Fatemi, Renee H

Introduction:

The PI, Renee Fatemi, has been continuously funded by the National Science Foundation since 2009. During that time, she has demonstrated leadership in a variety of experimental efforts, ranging from the study of how quarks and gluons interact to form the properties of nuclear matter in the universe, to using precision measurements of the muon anomalous magnetic moment to look for signs of new forces and particles. These experiments have been carried out at existing facilities, namely at Fermi National Accelerator Laboratory (FNAL) and the Relativistic Heavy Ion Collider (RHIC) at Brookhaven National Lab (BNL), using detectors that were built by other institutions and laboratories. This project, which involves the design, testing and construction of the backward and central electromagnetic calorimeters for the ePIC detector, provides a unique opportunity for the PI and her group to play a substantial role in the decade-long process of designing, building, and commissioning a new piece of hardware at a completely new facility, the Electron-Ion-Collider (EIC).
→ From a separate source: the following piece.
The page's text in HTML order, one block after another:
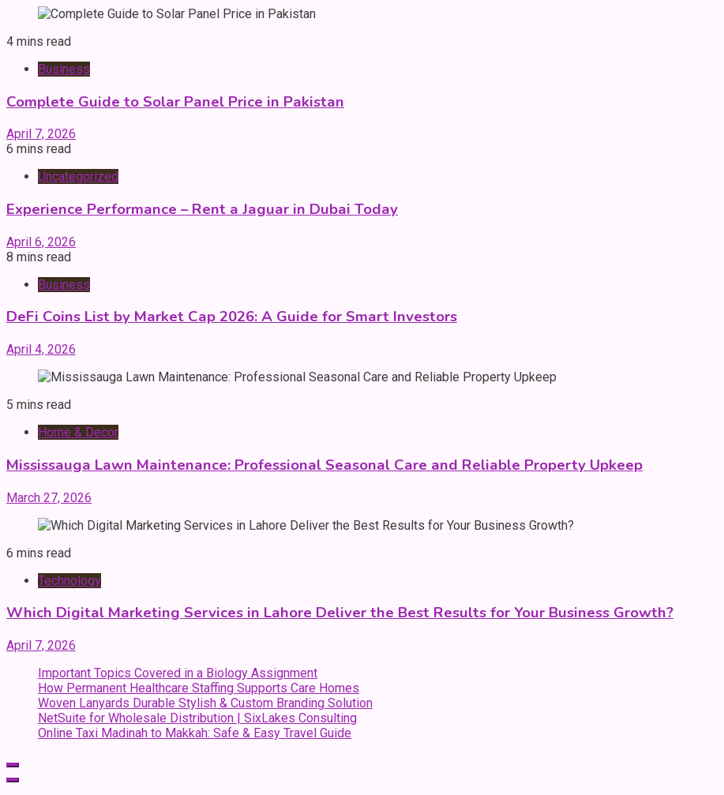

The EIC is a powerful and versatile new accelerator facility, capable of colliding high-energy beams ranging from heavy ions to polarized light ions and protons with high-energy polarized electron beams. The EIC, accompanied by a general-purpose large-acceptance detector, ePIC, will be a discovery machine that addresses fundamental questions such as the origin of mass and spin of the proton as well as probing dense gluon systems in nuclei. It will allow for the exploration of new landscapes in QCD, permitting the “tomography”, or high-resolution multidimensional mapping of the quark and gluon components inside of nucleons and nuclei.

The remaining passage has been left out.